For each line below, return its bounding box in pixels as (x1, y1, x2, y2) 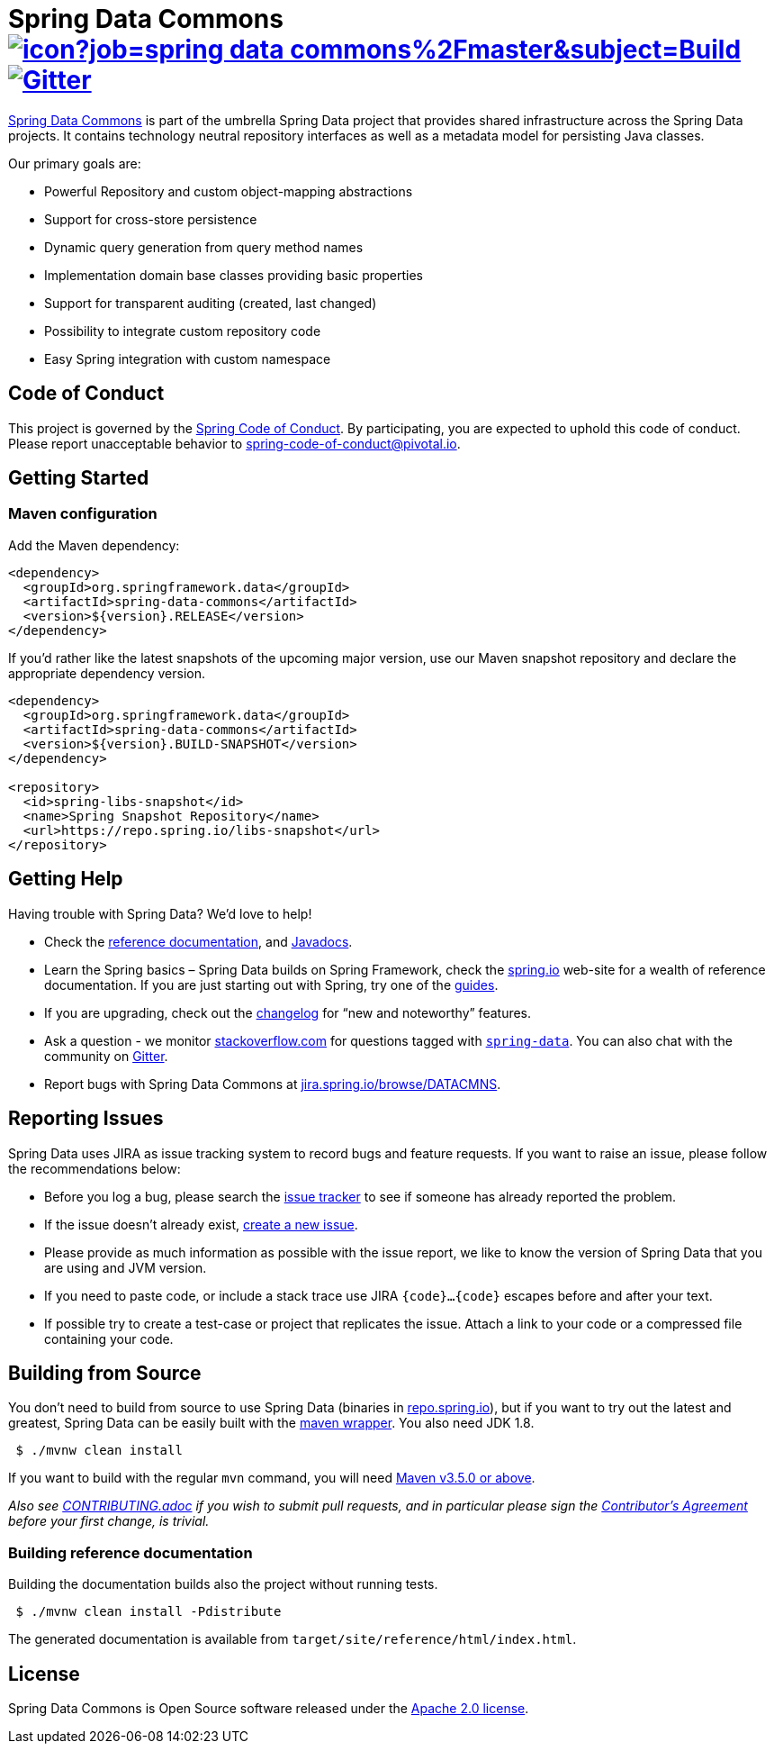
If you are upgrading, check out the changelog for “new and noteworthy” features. (44, 1004, 532, 1021)
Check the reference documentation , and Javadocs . (44, 933, 353, 949)
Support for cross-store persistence (44, 211, 257, 227)
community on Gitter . (44, 1048, 168, 1064)
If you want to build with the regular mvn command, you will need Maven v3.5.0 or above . (8, 1470, 535, 1486)
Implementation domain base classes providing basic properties (44, 267, 423, 283)
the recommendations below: (8, 1160, 181, 1176)
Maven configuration (8, 504, 157, 523)
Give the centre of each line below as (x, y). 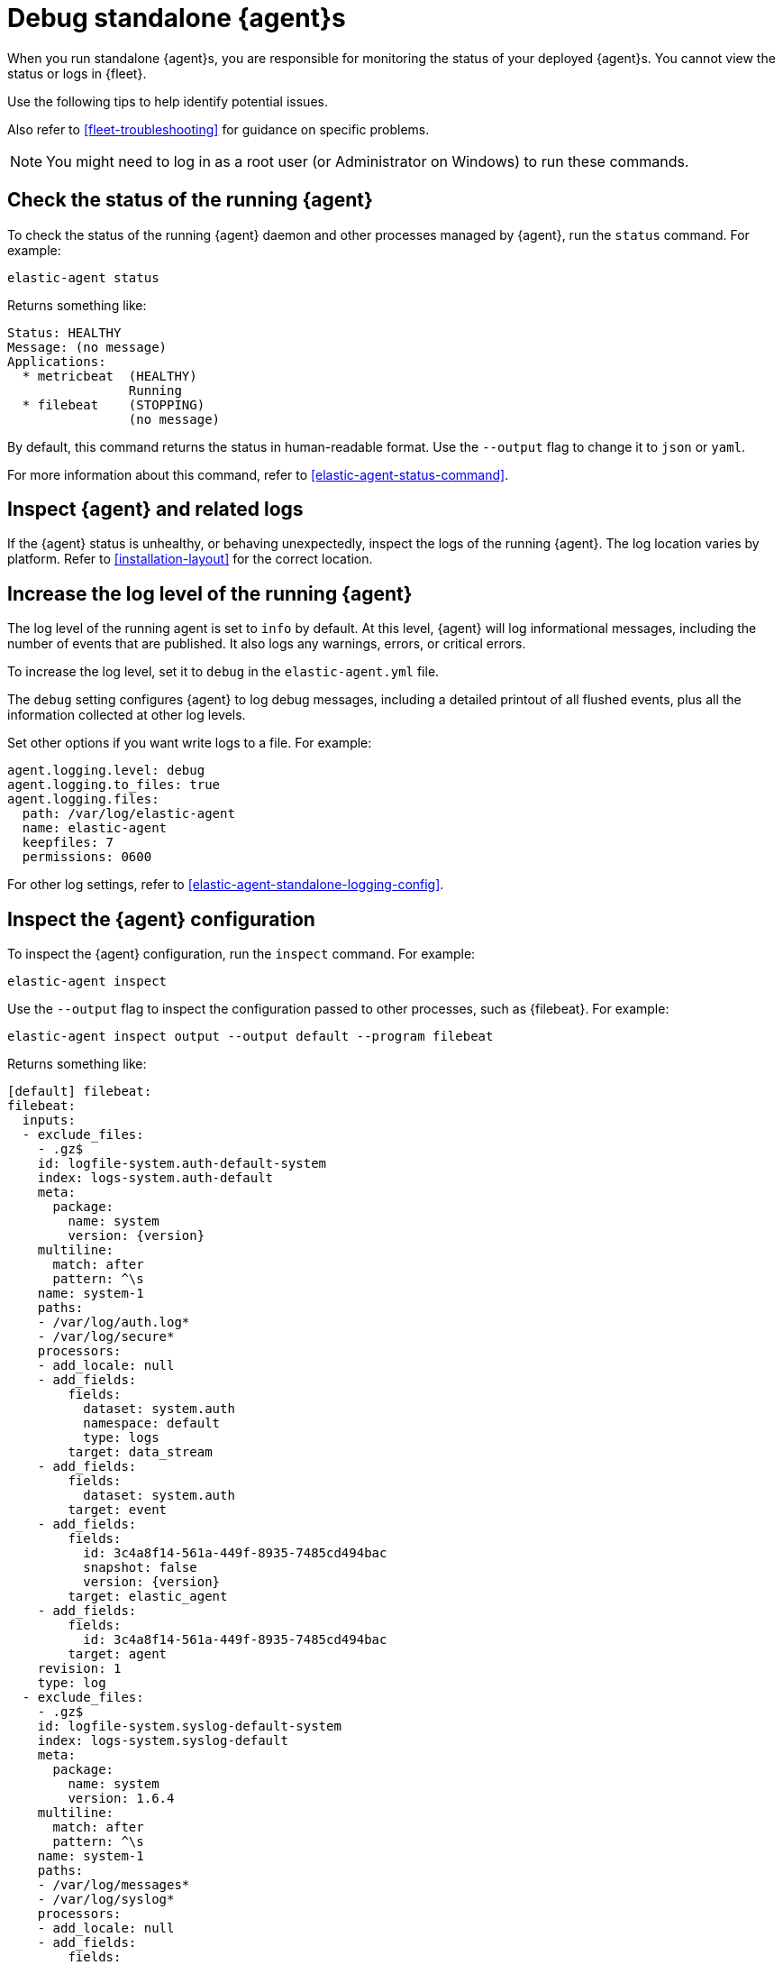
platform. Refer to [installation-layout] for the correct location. (190, 559)
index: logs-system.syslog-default (163, 1741)
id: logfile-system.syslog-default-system (189, 1726)
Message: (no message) (87, 347)
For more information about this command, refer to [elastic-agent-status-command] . (258, 474)
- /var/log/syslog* (106, 1900)
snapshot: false (140, 1568)
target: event (118, 1510)
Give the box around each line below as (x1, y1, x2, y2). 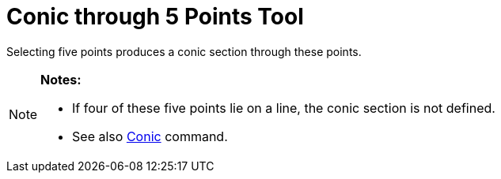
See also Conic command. (72, 128, 228, 144)
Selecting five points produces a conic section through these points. (6, 44, 362, 58)
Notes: (40, 71, 82, 88)
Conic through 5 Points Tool (6, 3, 304, 30)
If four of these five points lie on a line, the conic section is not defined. (72, 99, 495, 116)
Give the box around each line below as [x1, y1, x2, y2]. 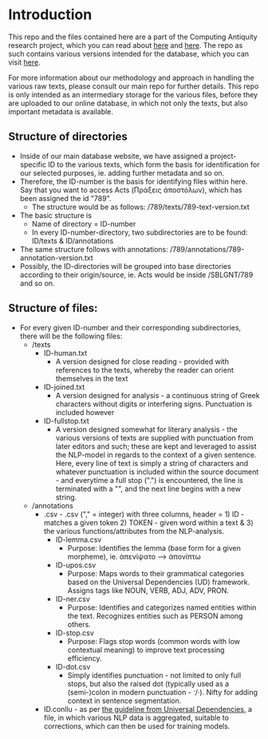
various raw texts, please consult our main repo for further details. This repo [8, 81, 259, 91]
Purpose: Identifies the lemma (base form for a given [67, 543, 242, 552]
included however [55, 407, 115, 417]
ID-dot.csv [55, 662, 91, 671]
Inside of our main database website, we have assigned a [19, 151, 209, 160]
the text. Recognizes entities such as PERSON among [67, 611, 243, 620]
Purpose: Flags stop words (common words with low [67, 636, 241, 646]
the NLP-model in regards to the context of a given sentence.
-*-
- _What the task asks_
Although the records above contain pictures, the copy should not; retype exactly the lines from the one containing "Notes: (40, 71, 82, 88)" through the one containing "y1, x2, y2].".

- _Reply_
Notes: (40, 71, 82, 88)
Conic through 5 Points Tool (6, 3, 304, 30)
If four of these five points lie on a line, the conic section is not defined. (72, 99, 495, 116)
Give the box around each line below as [x1, y1, x2, y2]. 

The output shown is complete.